Iain Small and I had an exciting time on Ben Nevis yesterday, Sunday February 7. The very steep headwall of the Little Brenva Face had intrigued us for some time so we decided to take a look.
This part of the mountain is comprised of very compact rock, but there is a line of shallow grooves running up the right side of the face left of the depression climbed by Route Major. We climbed Slalom to reach the headwall and then followed a zigzag line to gain the groove-line. We expected difficult mixed climbing and had not brought any ice screws, but conditions were tough with iced over cracks and thin ice.

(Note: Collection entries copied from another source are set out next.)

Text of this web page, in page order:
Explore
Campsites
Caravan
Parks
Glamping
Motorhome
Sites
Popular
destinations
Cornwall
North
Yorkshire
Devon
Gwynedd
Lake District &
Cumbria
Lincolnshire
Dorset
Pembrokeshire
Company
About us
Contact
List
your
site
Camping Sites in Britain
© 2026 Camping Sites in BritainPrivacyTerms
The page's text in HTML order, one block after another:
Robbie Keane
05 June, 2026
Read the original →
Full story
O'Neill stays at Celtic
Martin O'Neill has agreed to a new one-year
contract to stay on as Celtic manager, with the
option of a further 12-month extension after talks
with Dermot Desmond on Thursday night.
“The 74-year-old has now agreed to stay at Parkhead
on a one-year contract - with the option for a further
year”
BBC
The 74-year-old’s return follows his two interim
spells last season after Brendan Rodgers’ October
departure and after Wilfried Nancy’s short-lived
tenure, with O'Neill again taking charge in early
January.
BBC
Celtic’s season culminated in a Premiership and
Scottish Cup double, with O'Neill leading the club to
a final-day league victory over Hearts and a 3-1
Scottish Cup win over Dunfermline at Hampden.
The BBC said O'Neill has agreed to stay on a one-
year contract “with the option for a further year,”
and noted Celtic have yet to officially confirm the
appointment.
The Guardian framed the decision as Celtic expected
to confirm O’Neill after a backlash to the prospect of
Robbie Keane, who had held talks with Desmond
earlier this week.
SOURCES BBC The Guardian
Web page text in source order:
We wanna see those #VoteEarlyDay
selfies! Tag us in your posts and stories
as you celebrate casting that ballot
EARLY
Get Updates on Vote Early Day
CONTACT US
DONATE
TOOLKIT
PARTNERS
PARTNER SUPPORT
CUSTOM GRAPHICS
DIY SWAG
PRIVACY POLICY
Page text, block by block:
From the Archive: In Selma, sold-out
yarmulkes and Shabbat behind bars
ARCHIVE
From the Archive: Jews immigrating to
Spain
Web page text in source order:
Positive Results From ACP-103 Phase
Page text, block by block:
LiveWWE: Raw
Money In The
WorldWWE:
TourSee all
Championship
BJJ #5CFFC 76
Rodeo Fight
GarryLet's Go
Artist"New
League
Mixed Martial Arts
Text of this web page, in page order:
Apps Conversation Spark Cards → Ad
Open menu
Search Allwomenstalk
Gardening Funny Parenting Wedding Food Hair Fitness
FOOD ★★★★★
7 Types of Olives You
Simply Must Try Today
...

During his lead of the crux second pitch on the headwall, Iain only found one poor runner. I had a similarly torrid time on the overhanging chimney above and we were both very relieved to arrive on the easier upper headwall pitch.
White Fright (VII,6) fills a surprisingly large gap on the mountain and is a fine companion route to Wall of the Winds (VI,5), that takes an easier line to the left.
In the CIC Hut we chatted to Dave MacLeod and Andy Turner who are recreating Jimmy Marshall and Robin Smith’s famous week on the Ben 50 years ago when they made six first ascents and repeated Point Five Gully. Dave and Andy had just made short work of The Great Chimney (V,6) and Pigott’s Route (V,6) and both conditions and weather look good for the rest of the week.